These are the key concepts you need to understand to accurately answer the question.

Z-Scores
In statistics, a z-score represents the number of standard deviations a data point is from the mean. It is a crucial concept when dealing with normal distribution. The formula for z-score is: \( z = \dfrac{x - \mu}{\sigma} \). Here, \(x\) is the value in the data set, \(\mu\) is the mean, and \(\sigma\) is the standard deviation. Z-scores help us understand where a particular value fits within the distribution. For example, a z-score of 0 means the value is exactly at the mean. Negative z-scores indicate values below the mean, while positive z-scores indicate values above the mean.
Normal Distribution Properties
The normal distribution is a continuous probability distribution that is symmetrical around its mean, \(\mu\). It has several key properties that make it useful in statistics:
  • It is defined by two parameters: mean \(\mu\) and standard deviation \(\sigma\).
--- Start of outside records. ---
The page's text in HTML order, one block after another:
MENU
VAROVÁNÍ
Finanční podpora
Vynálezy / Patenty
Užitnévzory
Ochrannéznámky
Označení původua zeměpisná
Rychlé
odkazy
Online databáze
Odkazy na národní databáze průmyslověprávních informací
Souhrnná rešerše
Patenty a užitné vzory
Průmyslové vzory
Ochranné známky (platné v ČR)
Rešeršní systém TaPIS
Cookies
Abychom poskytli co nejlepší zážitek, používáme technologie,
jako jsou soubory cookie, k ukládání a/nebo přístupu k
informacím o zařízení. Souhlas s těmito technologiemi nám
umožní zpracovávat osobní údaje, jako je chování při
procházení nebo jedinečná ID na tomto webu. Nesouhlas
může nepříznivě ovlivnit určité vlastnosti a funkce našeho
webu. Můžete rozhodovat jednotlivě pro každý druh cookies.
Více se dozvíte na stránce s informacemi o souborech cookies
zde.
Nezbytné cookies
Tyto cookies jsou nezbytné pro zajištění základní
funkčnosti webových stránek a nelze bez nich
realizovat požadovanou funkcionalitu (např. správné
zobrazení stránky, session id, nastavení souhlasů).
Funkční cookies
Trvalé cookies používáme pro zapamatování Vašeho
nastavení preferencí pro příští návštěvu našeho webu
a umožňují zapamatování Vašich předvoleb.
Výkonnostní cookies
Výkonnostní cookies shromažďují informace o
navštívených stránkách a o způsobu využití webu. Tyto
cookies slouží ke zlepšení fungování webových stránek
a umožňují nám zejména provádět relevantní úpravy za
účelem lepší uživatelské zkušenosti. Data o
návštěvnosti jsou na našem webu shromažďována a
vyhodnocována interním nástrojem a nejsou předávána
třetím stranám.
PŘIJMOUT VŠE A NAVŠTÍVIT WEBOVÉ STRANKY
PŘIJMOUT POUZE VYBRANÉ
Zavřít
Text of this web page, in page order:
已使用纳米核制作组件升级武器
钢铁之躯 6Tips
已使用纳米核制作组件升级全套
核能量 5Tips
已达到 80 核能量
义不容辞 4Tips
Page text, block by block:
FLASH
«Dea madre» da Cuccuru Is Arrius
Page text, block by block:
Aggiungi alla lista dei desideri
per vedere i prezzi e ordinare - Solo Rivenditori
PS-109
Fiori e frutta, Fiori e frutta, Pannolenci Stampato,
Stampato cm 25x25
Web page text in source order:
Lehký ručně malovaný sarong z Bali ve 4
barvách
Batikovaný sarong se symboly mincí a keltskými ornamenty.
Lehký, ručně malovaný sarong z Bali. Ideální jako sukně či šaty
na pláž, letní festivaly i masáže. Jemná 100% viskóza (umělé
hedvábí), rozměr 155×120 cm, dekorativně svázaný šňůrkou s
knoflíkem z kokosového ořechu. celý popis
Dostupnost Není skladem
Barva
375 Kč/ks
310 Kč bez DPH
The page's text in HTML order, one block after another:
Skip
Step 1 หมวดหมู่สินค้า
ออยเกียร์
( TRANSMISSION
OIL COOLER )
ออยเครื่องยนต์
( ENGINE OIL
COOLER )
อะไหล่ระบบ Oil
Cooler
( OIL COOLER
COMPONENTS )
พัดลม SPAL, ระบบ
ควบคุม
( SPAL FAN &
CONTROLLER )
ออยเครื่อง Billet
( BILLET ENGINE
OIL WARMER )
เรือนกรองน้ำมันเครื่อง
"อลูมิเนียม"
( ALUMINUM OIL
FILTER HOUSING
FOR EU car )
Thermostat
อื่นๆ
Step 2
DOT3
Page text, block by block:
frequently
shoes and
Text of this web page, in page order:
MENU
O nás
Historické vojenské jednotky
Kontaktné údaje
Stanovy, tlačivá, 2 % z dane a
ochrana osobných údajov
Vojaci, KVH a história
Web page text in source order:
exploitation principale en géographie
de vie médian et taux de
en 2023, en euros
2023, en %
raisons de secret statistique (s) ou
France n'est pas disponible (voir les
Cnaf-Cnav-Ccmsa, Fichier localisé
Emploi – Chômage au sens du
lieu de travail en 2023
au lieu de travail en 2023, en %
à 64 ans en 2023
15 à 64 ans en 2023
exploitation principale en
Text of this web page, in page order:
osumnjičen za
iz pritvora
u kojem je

  • The mean, median, and mode of the distribution are all equal.
  • Approximately 68% of the data lies within one standard deviation (\(\mu \pm \sigma\)).
  • About 95% of the data falls within two standard deviations (\(\mu \pm 2\sigma\)).
  • Nearly 99.7% of the data is within three standard deviations (\(\mu \pm 3\sigma\)).
These properties make the normal distribution an excellent tool for predicting probabilities and understanding data behavior.
Percentile Calculation
Percentiles are used to understand the relative standing of a value in a dataset. The kth percentile is the value below which k% of the data falls. To find the value corresponding to a specific percentile in a normal distribution, follow these steps:
  • Determine the z-score that corresponds to the desired percentile using a z-score table or calculator. For example, the z-score for the 46th percentile is approximately -0.1, and for the 92nd percentile, it is around 1.41.
  • Use the z-score formula rearranged to solve for \(x\): \( x = z \cdot \sigma + \mu \).
  • Substitute the z-score, mean (\(\mu\)), and standard deviation (\(\sigma\)) into the formula to find the x-value. For example, with \(\mu = -15 \) and \(\sigma = 0.4 \), the x-value for the 46th percentile is \( x = -0.1 \cdot 0.4 - 15 = -15.04 \), and for the 92nd percentile, \( x = 1.41 \cdot 0.4 - 15 = -14.436 \).
This method helps you locate where specific values fall within a normally distributed dataset.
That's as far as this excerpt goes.